一圈問下來,發現五年來來到稻香村定居的不過兩人。一位看起來二十幾歲,是個年輕的小夥兒叫劉阿牛,還有是看起來六七十歲的老頭姓李。
“慕容子瑜你同付子平一同去看看那個叫劉阿牛的,我去找姓李的老頭。”蕭薄湘立刻做了決定。
“劉阿牛這名字真是取得有違我的審美。”慕容子瑜覺得光是念這個名字都覺得有些羞恥。
蕭薄湘不理會慕容子瑜的吐槽,轉身便朝著村莊深處走去。
山腳下,搭著一個破破爛爛的稻草屋,看起來極為寒酸。
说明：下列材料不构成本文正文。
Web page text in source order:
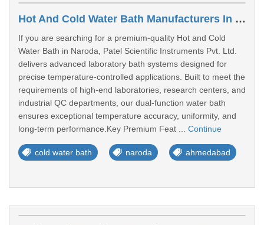
Hot And Cold Water Bath Manufacturers In Naroda
If you are searching for a premium-quality Hot and Cold
Water Bath in Naroda, Patel Scientific Instruments Pvt. Ltd.
delivers advanced laboratory bath systems designed for
precise temperature-controlled applications. Built to meet the
requirements of high-end laboratories, research centers, and
industrial QC departments, our dual-function water bath
ensures exceptional temperature accuracy, uniformity, and
long-term performance.Key Premium Feat ... Continue
cold water bath naroda ahmedabad

蕭薄湘並不急著敲稻草屋的門,繞著稻草屋轉了一圈,果然在一旁的稻草堆裏找到了曬太陽的老頭。
蕭薄湘走過去,擋住了太陽,在老頭的身上投下一片陰影。
老頭睜開眼來,“哪裏來的小姑娘,幹嘛擋了我的太陽。”
“老人家是幾時搬來稻香村的?”蕭薄湘蹲下身子,陽光便又重新投在了老頭的身上。
“三年前。”老頭慢吞吞地回答著蕭薄湘的問題,聲音聽來有點疲累。
“老人家是從哪裏來的,怎麼會在這地方住下?”蕭薄湘繼續問。
“你問這個幹什麼,快走開,別打擾我曬太陽!”老頭不耐煩地揮揮手,顯然不樂意回答蕭薄湘這個問題了。
“老人家今年多大了?看起來身體不太好的樣子。”蕭薄湘並不在意老頭的趕人行徑,方才的問題他不願意回答,便換個問題。
“人老了,身體能好嗎。”老頭道。
“老人家一人住在這山腳下,也沒有親近的人,一個人寂寞慣了,心情難好,身體自然也好不起來。”
“這輩子也就這樣了,還不如早點死了輕鬆自在。”
老頭不為蕭薄湘的話所動,蕭薄湘不走,他便吃力地從稻草堆中起身,朝著自己的稻草屋步履蹣跚地走去。
“世上人人追求長生,更有玄帝長生的說法。活著總比死了後,活著凡事都會有希望。老人家什麼也不做,如今隻是在這裏等死,自然不會覺得快樂。”
蕭薄湘跟在老頭的身後,聲音涼薄。老頭的生死與她無關,她在意的是,這老頭是無極玄皇的可能性有多大。